In the olden days nn Byteotian villages (numbered from 11 to nn) were connected by bidirectional dirt roadsin such a way, that one could reach the village number 11 (called Bitburg) from any other village in exactlyone way. This unique route passed only through villages with number less or equal to that of the startingvillage. Furthermore, each road connected exactly two distinct villages without passing through any othervillage. The roads did not intersect outside the villages, but tunnels and viaducts were not unheard of.

Time passing by, successive roads were being transformed into motorways. Byteasar remembers distinctly, when each of the country roads so disappeared. Nowadays, there is not a single country lane left in Byteotia - all of them have been replaced with motorways, which connect the villages into Byteotian Megalopolis.
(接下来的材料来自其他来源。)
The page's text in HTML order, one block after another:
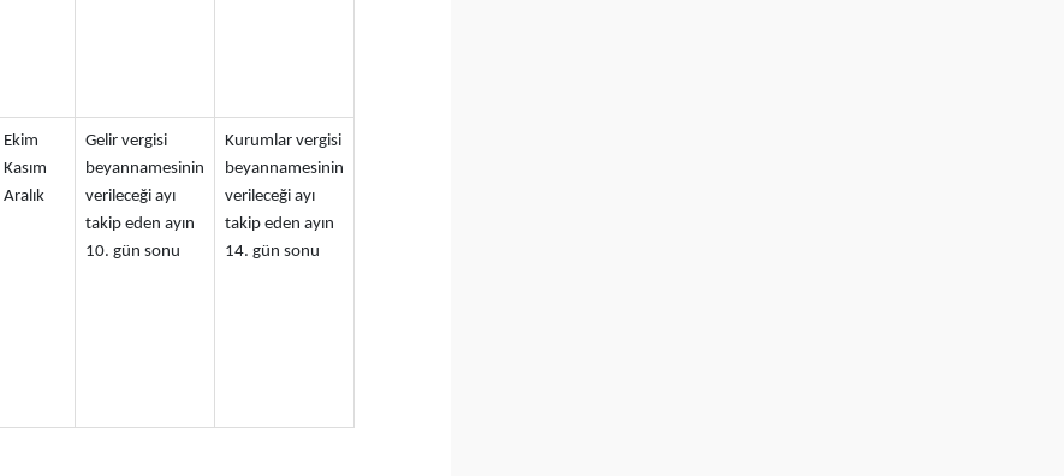
Ekim
Kasım
Aralık
Gelir vergisi
beyannamesinin
verileceği ayı
takip eden ayın
10. gün sonu
Kurumlar vergisi
beyannamesinin
verileceği ayı
takip eden ayın
14. gün sonu
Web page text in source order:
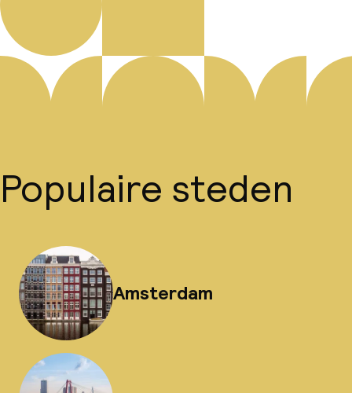
Populaire steden
Amsterdam
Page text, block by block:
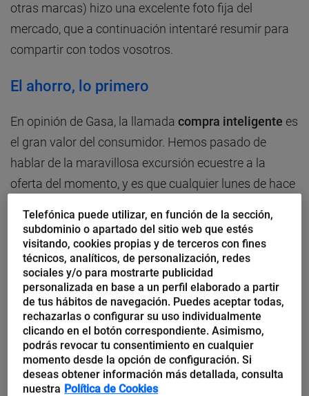
otras marcas) hizo una excelente foto fija del
mercado, que a continuación intentaré resumir para
compartir con todos vosotros.
El ahorro, lo primero
En opinión de Gasa, la llamada compra inteligente es
el gran valor del consumidor. Hemos pasado de
hablar de la maravillosa excursión ecuestre a la
oferta del momento, y es que cualquier lunes de hace
experiencias del fin de semana con los compañeros
del trabajo, ahora está bien visto compartir las vías
de ahorro.
Ojo con las decepciones
Del mismo modo, el consumidor reacciona muy
negativamente frente a lo que pueda considerar un
engaño. Ahora somos especialmentesusceptibles
Telefónica puede utilizar, en función de la sección,
subdominio o apartado del sitio web que estés
visitando, cookies propias y de terceros con fines
técnicos, analíticos, de personalización, redes
sociales y/o para mostrarte publicidad
personalizada en base a un perfil elaborado a partir
de tus hábitos de navegación. Puedes aceptar todas,
rechazarlas o configurar su uso individualmente
clicando en el botón correspondiente. Asimismo,
podrás revocar tu consentimiento en cualquier
momento desde la opción de configuración. Si
deseas obtener información más detallada, consulta
nuestra Política de Cookies
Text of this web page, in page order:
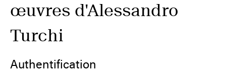
œuvres d'Alessandro
Turchi
Authentification
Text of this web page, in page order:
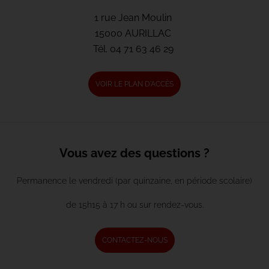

Byteasar recalls his trips with post to those villages. Each time he was beginning his journey with letters to some distinct village in Bitburg. He asks you to calculate, for each such journey (which took place in a specific moment of time and led from Bitburg to a specified village), how many country roads it led through.

TaskWrite a programme which:

reads from the standard input:

descriptions of roads that once connected Byteotian villages, sequence of events: Byteasar's trips and the moments when respective roads were transformed into motorways, for each trip, calculates how many country roads Byteasar has had to walk, writes the outcome to the standard output.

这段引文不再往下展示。